PEOPLE magazine always does the 50 most ...... people issues. Well thats dandy.

I will do a list of my favorite celebrities....and it won't be 50 people long. And it won't be in any order.

Mitch Hedberg -- he's dead its true, but who else could make a living off of wearing rose colored glasses, drinking on stage, talking about doing drugs, and cracking jokes like, "I have not slept for 10 days, because that would be too long." -- give it a second....okay.

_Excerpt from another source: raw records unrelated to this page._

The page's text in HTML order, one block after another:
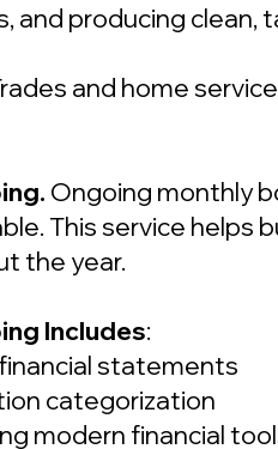
and producing
and home
Ongoing monthly
This service helps
the year.
Includes:
statements
categorization
modern financial
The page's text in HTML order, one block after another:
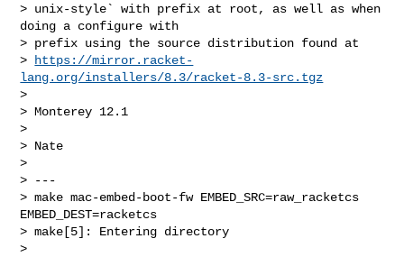
> unix-style` with prefix at root, as well as when
doing a configure with
> prefix using the source distribution found at
>
https://mirror.racket-
lang.org/installers/8.3/racket-8.3-src.tgz
>
> Monterey 12.1
>
> Nate
>
> ---
> make mac-embed-boot-fw EMBED_SRC=raw_racketcs
EMBED_DEST=racketcs
> make[5]: Entering directory
>
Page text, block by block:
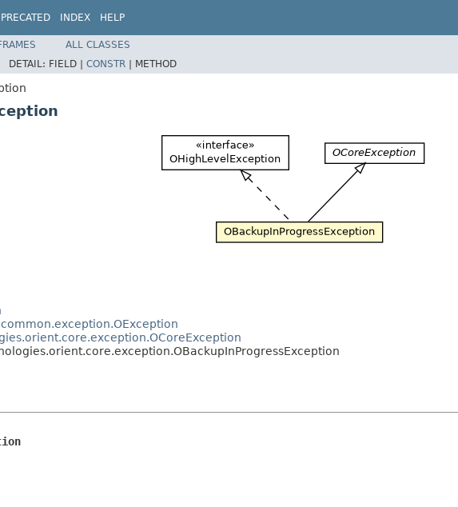
INDEX HELP
ALL CLASSES
DETAIL: FIELD | CONSTR | METHOD

Shigetashimayhomi Yomiuri -- I'm not sure if this is actually the dude's name, but he's known to the world as "that little Oriental Hot Dog eater" Why do i like him so much...well because he has a dance move patented after him. it's called the Shigetashimayhomi shimmy and it is performed in two venues. First, when a man is with friends and there is a contest for who can eat the most hot wings, and second, when coupled with the sprinkler and the macarena in what we casually refer to as "white style" dance.

William "the fridge" Perry -- He is an NFL superstar who is now resigned to challenging said "little Oriental Hot Dog eater" in eating competitions.

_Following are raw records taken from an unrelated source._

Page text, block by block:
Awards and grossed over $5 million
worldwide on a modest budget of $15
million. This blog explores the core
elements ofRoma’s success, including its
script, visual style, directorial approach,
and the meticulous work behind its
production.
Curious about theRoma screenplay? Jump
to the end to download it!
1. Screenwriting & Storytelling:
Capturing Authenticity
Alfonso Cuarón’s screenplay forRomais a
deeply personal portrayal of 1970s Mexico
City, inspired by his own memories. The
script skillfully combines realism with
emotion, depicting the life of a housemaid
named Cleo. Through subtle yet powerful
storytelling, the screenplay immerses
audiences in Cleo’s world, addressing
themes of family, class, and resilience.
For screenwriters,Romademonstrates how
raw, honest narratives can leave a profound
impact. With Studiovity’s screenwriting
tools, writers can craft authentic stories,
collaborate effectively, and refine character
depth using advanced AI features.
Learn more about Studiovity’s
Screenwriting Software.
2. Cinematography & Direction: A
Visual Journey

Tom Cruise -- Scientology! are you serious, Tom Cruise actually believes this stuff? No offense if there are any scientologists out there. (and by out there i mean out in the ocean -- see my first ever post) I have a problem with expressing myself too obtrusively in times like this, so I apologize to you scientologists, but you are idiots.

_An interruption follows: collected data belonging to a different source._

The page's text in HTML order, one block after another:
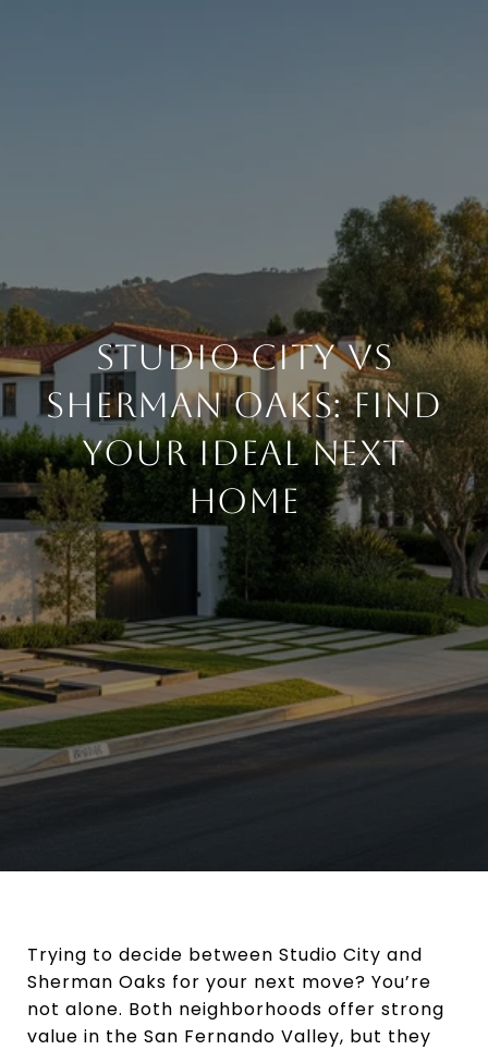
STUDIO CITY VS
SHERMAN OAKS: FIND
YOUR IDEAL NEXT
HOME
Trying to decide between Studio City and
Sherman Oaks for your next move? You’re
not alone. Both neighborhoods offer strong
value in the San Fernando Valley, but they

Katie Holmes -- Tom Cruise?!

Ricky Williams -- Okay so let me get this straight. You left the NFL (where you were an all star) and lived in self exile for a year so that you could get away with smoking all the pot you wanted. But you realized, you needed money so you came back and played football. You did okay, even though you look like black Abe Lincoln with the beard, but just recently you tested positive for a drug test for the third time. Oh wait, but then your mom was quoted as saying something along the lines of, "I really don't think he's smoking weed, he's so in touch with his body these days with his yoga and all....la de da." What? Your so in touch with your body with yoga and stuff...if your mom is going to lie for you, tell her to be somewhat believable. Oh and by the way, get a masking agent.

and my last one of the night goes to

Every old Road Rules/Real World Cast Member -- these people are token celebrities who have no talent...well except for Alton. They all however, decide to live out their 15 minutes of fame by prolonging their careers by returning to the gauntlet year after year. Its only a matter of time before we experience our first Gauntlet heart attack, because after 45 years of insane challenges followed by binge drinking followed by insane challenges followed by binge drinking followed by eating bugs followed by binge drinking Mike is going to die.